In the records below, begin at the line containing "Kadın kimliği, bazen" and end at the line containing "kadınların hakları, sosyal"; quote every line in that span exactly, including both boundary lines, and no others.
*** Begin section ***
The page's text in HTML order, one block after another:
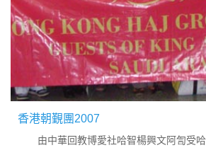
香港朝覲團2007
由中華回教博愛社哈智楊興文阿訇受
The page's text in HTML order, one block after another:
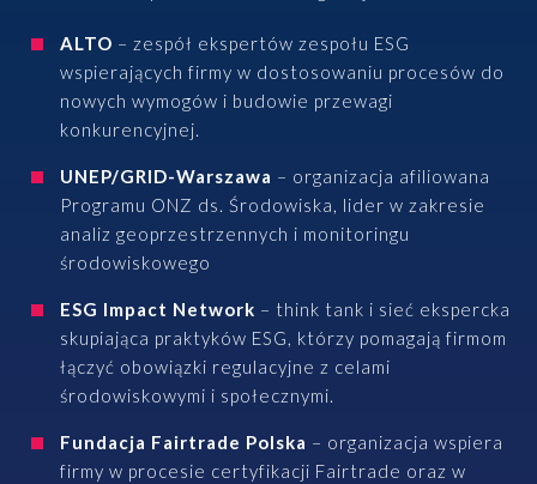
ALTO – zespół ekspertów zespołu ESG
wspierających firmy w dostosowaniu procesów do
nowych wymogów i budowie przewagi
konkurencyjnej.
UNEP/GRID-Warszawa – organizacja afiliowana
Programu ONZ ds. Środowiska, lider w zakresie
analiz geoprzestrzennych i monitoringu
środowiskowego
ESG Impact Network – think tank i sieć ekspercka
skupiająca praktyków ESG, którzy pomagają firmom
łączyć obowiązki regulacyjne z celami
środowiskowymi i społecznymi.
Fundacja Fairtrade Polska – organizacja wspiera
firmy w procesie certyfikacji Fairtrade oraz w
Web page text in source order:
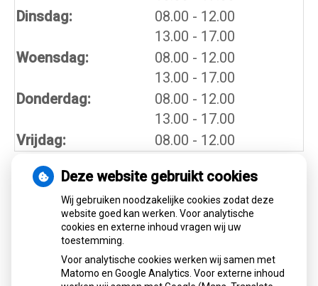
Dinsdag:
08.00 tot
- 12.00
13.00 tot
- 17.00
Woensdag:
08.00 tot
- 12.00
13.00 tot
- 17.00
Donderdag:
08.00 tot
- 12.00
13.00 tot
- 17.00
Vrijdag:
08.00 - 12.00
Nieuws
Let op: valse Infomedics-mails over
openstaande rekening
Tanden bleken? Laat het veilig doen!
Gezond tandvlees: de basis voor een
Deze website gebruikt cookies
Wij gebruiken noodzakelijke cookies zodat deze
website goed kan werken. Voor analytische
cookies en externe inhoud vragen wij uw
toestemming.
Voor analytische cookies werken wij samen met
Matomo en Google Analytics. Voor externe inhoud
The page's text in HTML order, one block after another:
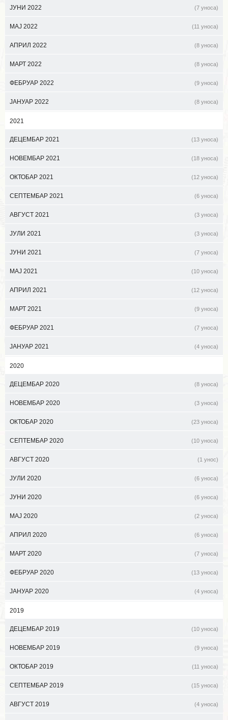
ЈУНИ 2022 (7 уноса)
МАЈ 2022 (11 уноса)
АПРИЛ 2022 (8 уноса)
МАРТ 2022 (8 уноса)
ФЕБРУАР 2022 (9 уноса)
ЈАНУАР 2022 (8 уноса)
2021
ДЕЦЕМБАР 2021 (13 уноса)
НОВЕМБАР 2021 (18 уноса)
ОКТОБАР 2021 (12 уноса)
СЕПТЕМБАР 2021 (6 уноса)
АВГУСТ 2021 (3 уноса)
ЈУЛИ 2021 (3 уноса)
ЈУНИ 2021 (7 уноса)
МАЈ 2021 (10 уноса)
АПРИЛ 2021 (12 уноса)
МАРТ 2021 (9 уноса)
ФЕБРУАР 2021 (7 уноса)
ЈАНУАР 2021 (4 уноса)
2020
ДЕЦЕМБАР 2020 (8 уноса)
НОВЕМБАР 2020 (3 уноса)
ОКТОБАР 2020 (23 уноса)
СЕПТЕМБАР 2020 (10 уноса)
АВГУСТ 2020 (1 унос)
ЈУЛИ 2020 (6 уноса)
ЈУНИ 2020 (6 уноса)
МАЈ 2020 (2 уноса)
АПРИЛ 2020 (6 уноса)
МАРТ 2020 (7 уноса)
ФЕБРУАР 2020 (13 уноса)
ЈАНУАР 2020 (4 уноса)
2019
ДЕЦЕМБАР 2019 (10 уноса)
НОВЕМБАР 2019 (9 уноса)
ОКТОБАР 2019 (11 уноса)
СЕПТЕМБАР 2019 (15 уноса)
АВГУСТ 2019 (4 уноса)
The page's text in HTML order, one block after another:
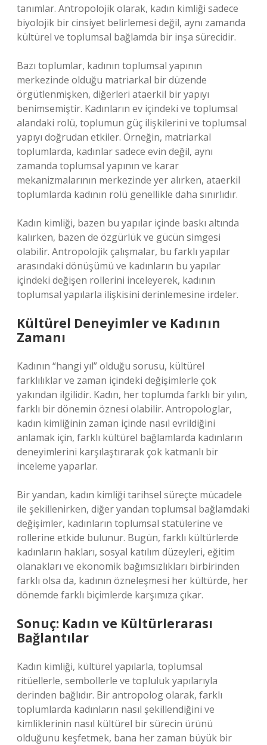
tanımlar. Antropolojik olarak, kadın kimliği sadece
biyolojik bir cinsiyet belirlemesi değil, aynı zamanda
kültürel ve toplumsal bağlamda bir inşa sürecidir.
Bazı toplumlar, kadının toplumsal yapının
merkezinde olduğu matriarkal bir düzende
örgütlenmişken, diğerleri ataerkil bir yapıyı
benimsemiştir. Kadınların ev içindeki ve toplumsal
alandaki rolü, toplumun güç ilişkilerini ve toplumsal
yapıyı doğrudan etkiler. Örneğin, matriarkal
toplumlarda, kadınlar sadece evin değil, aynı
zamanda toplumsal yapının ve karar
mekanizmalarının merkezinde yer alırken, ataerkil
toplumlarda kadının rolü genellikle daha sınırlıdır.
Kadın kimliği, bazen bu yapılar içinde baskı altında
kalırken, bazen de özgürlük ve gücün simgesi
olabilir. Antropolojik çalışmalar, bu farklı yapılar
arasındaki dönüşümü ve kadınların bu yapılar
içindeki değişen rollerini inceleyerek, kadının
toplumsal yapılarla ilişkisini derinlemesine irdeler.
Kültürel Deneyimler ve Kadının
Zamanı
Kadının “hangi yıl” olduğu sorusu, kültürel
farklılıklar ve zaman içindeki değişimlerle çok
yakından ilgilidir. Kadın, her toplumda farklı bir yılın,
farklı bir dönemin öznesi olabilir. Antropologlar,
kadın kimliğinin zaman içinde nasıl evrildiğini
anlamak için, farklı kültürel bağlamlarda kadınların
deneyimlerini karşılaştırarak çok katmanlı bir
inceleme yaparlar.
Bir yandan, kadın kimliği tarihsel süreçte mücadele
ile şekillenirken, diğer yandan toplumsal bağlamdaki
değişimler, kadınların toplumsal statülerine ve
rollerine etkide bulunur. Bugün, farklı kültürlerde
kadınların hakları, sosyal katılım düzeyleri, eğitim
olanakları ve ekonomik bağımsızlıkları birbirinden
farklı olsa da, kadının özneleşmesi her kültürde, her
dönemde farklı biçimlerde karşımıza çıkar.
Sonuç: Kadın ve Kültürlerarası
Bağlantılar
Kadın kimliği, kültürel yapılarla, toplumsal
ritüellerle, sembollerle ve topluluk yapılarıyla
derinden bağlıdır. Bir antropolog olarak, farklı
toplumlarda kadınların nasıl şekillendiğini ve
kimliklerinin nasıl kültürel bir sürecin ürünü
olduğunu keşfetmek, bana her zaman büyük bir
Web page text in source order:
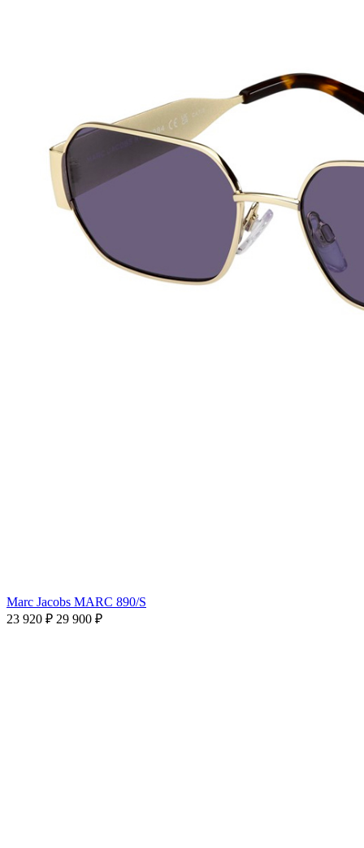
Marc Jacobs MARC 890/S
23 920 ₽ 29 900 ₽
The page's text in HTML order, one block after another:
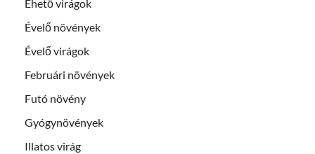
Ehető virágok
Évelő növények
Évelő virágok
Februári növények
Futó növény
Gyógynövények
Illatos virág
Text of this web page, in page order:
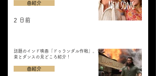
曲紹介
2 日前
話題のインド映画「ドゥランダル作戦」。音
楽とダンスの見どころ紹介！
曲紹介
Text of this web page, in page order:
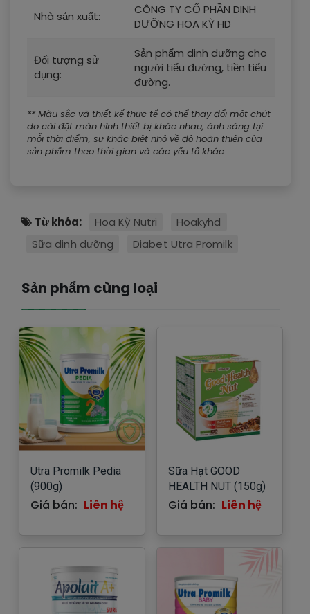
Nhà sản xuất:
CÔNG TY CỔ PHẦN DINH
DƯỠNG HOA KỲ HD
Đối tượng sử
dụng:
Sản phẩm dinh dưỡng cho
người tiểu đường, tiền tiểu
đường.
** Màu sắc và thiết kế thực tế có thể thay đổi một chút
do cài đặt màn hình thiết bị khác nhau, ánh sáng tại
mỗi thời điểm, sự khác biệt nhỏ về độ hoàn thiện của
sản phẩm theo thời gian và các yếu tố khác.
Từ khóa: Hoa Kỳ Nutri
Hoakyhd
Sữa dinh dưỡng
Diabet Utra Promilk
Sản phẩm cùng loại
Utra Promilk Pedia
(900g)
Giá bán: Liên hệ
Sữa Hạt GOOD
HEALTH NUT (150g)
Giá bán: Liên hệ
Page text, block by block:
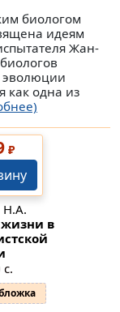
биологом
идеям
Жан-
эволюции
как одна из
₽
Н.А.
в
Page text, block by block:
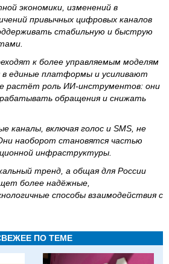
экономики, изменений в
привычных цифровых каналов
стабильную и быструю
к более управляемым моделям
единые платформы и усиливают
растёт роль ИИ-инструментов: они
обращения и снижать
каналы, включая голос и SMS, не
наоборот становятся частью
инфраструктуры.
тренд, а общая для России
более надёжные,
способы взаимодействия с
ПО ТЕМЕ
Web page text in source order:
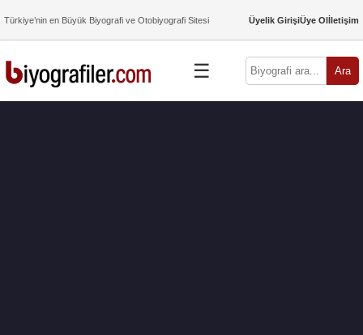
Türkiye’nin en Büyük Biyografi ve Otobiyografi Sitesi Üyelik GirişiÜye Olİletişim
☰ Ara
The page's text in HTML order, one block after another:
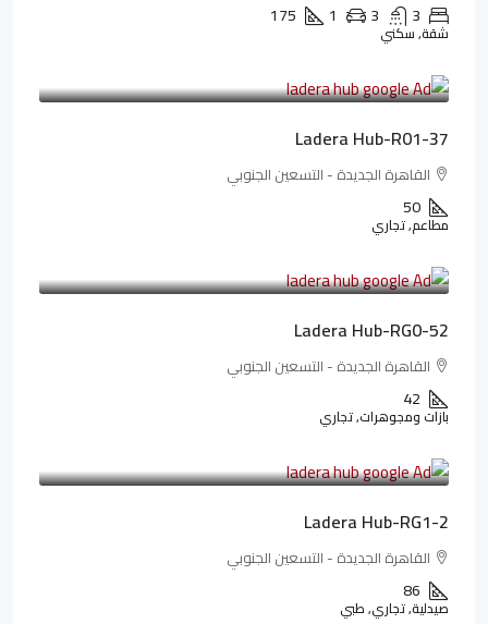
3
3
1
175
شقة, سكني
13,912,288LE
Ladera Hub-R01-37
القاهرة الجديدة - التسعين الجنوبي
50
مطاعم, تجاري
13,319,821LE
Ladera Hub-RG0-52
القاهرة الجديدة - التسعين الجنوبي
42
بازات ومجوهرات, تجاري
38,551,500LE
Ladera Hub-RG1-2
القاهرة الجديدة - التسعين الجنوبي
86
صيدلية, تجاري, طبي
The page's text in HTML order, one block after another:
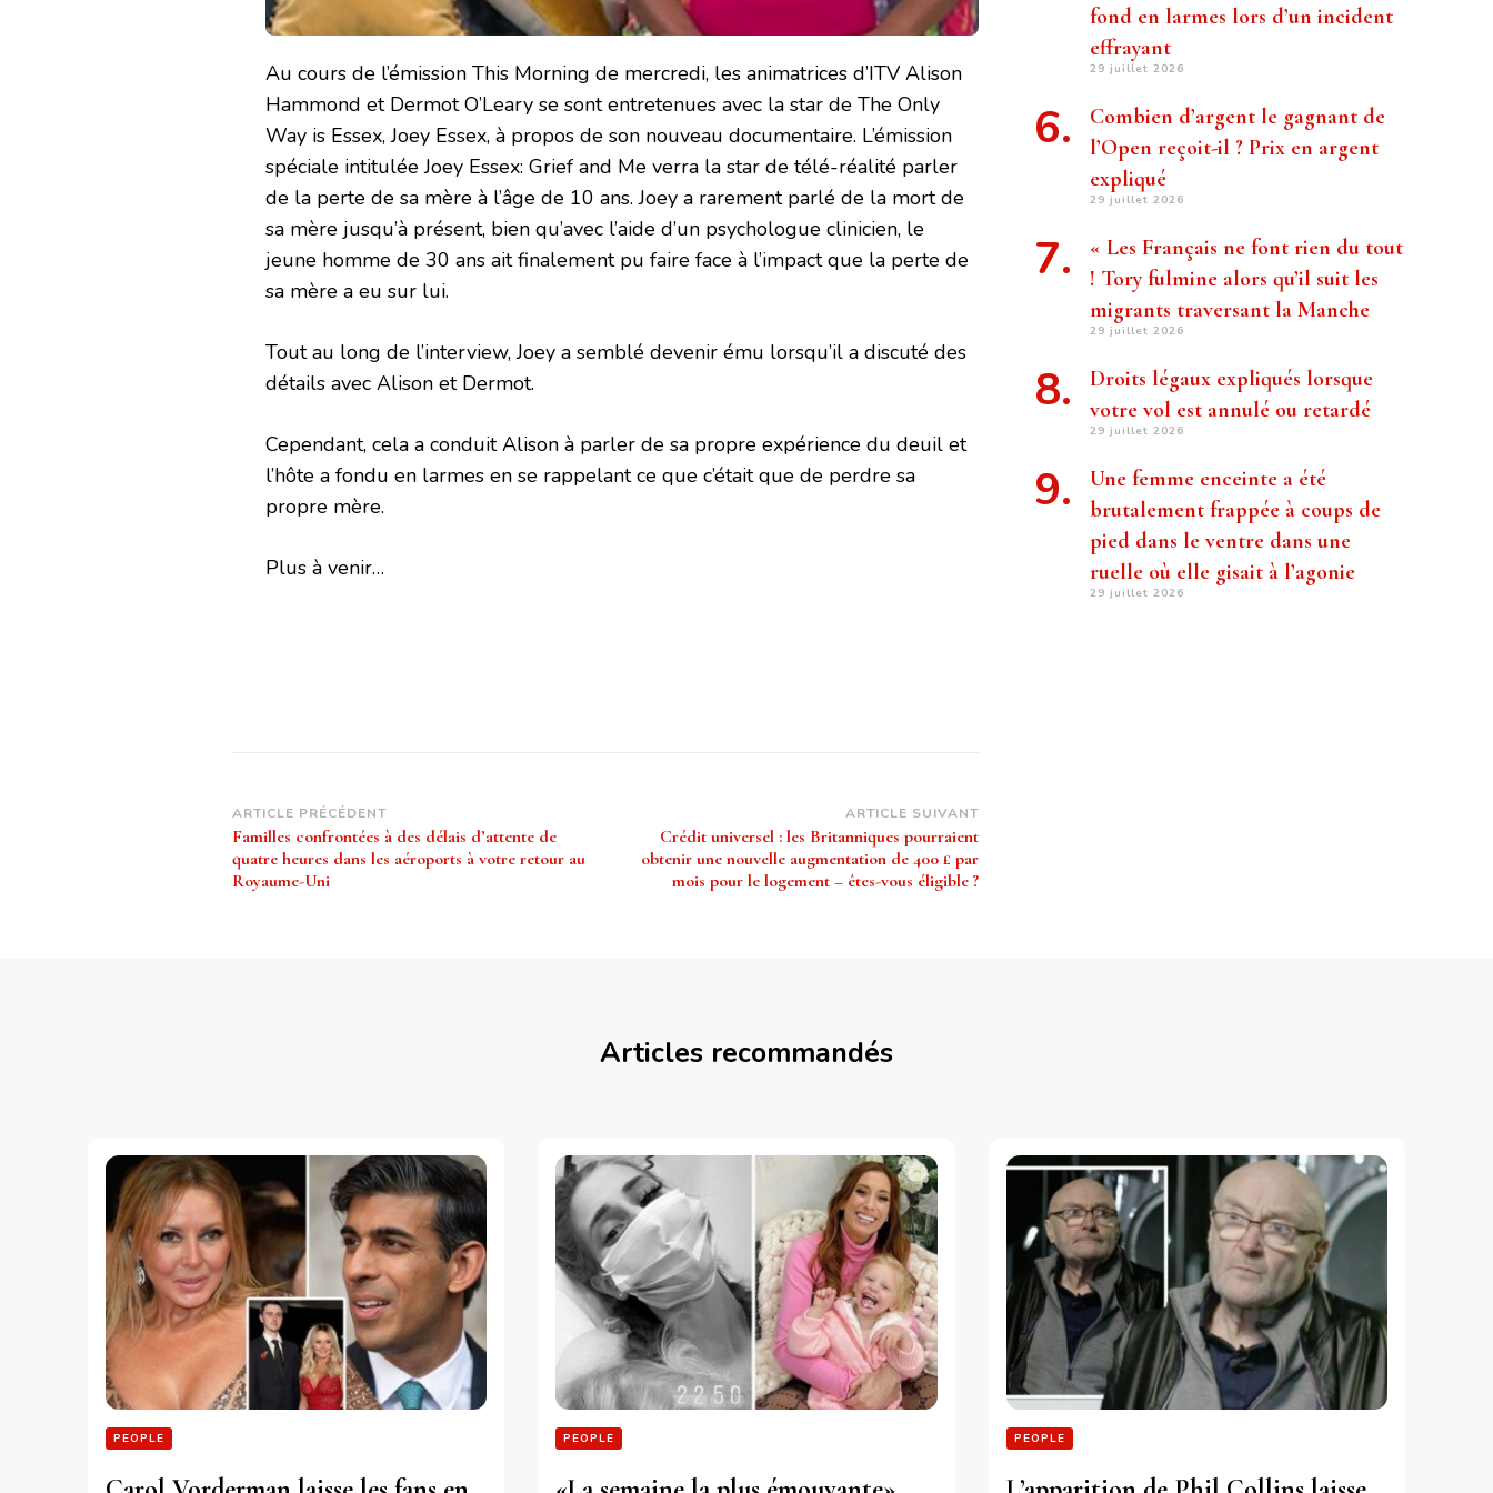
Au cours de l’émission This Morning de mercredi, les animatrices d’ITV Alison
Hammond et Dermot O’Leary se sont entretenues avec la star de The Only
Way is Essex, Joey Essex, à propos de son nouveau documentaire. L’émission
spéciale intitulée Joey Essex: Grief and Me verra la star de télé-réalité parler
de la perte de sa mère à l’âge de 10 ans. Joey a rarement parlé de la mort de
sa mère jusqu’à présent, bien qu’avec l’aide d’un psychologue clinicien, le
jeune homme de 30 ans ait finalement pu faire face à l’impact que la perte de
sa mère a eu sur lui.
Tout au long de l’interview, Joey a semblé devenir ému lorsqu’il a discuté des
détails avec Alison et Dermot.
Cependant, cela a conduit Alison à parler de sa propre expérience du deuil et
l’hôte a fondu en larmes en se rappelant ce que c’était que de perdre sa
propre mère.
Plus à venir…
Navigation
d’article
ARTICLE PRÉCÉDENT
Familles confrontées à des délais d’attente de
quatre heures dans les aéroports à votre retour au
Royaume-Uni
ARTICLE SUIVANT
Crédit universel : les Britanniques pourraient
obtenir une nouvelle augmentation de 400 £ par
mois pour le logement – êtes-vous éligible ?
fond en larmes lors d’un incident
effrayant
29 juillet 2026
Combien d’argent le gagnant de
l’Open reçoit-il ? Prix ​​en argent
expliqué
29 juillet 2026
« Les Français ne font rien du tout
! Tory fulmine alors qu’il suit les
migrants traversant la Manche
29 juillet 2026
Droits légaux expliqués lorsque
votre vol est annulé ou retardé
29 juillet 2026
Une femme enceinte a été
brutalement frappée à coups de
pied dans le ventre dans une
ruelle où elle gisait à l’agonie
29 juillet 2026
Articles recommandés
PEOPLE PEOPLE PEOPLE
*** End section ***
▶ [Finished exercise]
Kadın kimliği, bazen bu yapılar içinde baskı altında
kalırken, bazen de özgürlük ve gücün simgesi
olabilir. Antropolojik çalışmalar, bu farklı yapılar
arasındaki dönüşümü ve kadınların bu yapılar
içindeki değişen rollerini inceleyerek, kadının
toplumsal yapılarla ilişkisini derinlemesine irdeler.
Kültürel Deneyimler ve Kadının
Zamanı
Kadının “hangi yıl” olduğu sorusu, kültürel
farklılıklar ve zaman içindeki değişimlerle çok
yakından ilgilidir. Kadın, her toplumda farklı bir yılın,
farklı bir dönemin öznesi olabilir. Antropologlar,
kadın kimliğinin zaman içinde nasıl evrildiğini
anlamak için, farklı kültürel bağlamlarda kadınların
deneyimlerini karşılaştırarak çok katmanlı bir
inceleme yaparlar.
Bir yandan, kadın kimliği tarihsel süreçte mücadele
ile şekillenirken, diğer yandan toplumsal bağlamdaki
değişimler, kadınların toplumsal statülerine ve
rollerine etkide bulunur. Bugün, farklı kültürlerde
kadınların hakları, sosyal katılım düzeyleri, eğitim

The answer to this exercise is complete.